Ryan Francis

Personal information
- Born: March 17, 1987 Baton Rouge, Louisiana, U.S.
- Died: May 13, 2006 (aged 19) Baton Rouge, Louisiana, U.S.
- Listed height: 5 ft 11 in (1.80 m)
- Listed weight: 180 lb (82 kg)

Career information
- High school: Glen Oaks (Baton Rouge, Louisiana)
- College: USC (2005–2006)
- Position: Point guard
- Number: 12

= Ryan Francis =

American basketball player

Ryan LeChanc Francis (March 17, 1987 - May 13, 2006) was an American college basketball player. At the time of his death, he was the starting point guard for the USC Trojans. He was murdered during a trip to his hometown in Baton Rouge, Louisiana, after his freshman season at USC.

==College career==
As a freshman, Francis was the starting point guard during the 2005–2006 season for the USC Trojans and averaged 7.1 points, 3.7 assists and 1.6 steals per game. He ranked seventh in the Pac-10 Conference in assists and fifth in steals which was good enough to make the honorable-mention pac-10 all-freshman team selected by the conference coaches. His jersey number was 12. It has been suggested that after basketball he planned to enter coaching.

==High school career==
Francis was a standout at Glen Oaks High School in Baton Rouge, Louisiana. He averaged 22 points and five assists per game in his senior year and led his team to a perfect 36–0 record and the Class 4A state title in 2005. Francis also won the MVP award for the state championship game and was named the 2005 Louisiana Class 4A Outstanding Player.

==Murder==
Francis was shot and killed at about 3:30 a.m. May 13, 2006, while riding in a car in his hometown of Baton Rouge. As the vehicle pulled up to a stop light, the driver of another vehicle got out and opened fire. The shooter was identified as D'Anthony Norman Ford, also 19. According to the police report, Ford was driving an SUV and pulled in front of the car carrying Francis after recognizing the car's driver as someone he had been involved in a dispute with earlier that night, Francis was sitting in the back seat where he was shot multiple times; the two other occupants of the car identified Ford in a police line-up. On September 19, 2007, D'Anthony Ford was sentenced to life in prison without the possibility of probation or parole by District Court Judge Richard Moore.

==Being honored==
Francis' funeral was held on May 20, 2006, at Greater King David Baptist Church, North Location in Baton Rouge, he was buried in nearby Southern Memorial Gardens. Coach Tim Floyd and the USC Basketball team flew in to attend. NCAA rules permitted USC to pay for both the entire funeral expenses and the team's travel to Louisiana. USC established The Ryan Francis Endowed Scholarship in honor of Francis.

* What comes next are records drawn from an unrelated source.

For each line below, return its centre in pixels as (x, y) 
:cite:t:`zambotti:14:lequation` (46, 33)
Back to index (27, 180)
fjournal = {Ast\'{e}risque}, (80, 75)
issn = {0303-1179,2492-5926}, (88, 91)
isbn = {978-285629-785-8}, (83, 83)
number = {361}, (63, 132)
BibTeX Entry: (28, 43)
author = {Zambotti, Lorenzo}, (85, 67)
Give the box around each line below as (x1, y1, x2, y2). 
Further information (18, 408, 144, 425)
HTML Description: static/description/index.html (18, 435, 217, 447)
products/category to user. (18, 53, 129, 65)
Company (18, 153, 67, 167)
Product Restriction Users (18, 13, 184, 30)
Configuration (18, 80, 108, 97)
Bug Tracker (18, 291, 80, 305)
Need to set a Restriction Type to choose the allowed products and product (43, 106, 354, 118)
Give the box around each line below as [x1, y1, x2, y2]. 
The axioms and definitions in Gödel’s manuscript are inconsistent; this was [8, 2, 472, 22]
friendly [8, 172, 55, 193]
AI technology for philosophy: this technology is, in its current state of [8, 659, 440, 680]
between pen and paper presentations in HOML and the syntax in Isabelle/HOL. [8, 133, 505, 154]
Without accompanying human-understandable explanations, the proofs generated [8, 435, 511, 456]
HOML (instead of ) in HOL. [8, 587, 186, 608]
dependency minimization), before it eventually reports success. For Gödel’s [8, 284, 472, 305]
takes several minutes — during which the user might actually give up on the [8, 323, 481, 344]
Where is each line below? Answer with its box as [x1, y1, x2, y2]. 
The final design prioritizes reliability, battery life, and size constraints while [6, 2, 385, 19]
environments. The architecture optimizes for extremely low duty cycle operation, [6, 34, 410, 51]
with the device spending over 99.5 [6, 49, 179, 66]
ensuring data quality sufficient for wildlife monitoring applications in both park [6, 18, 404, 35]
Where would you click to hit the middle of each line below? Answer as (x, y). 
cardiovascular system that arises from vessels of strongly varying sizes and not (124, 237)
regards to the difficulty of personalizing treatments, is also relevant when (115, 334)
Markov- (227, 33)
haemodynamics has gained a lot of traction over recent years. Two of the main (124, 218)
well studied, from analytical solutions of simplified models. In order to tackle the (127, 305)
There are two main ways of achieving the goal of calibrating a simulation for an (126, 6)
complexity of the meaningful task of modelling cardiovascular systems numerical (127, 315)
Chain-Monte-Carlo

For the 2006–2007 season, the Trojans Men's basketball team wore black #12 on their jerseys in honor of Francis. USC announced a tribute to Ryan Francis in a basketball game on March 17, 2007, the day that would have been Ryan's 20th birthday. The day was during the post-season tournament period in college basketball, and defying pre-season expectations, the USC basketball made it to the 2007 NCAA basketball tournament, and was placed in its first game on Friday, March 16. Honoring a promise to the memory of her son, Paulette Francis flew to Spokane, Washington, to watch the Trojans basketball team play their first game in the NCAA Tournament, speaking to the team before their 77–60 victory over Arkansas.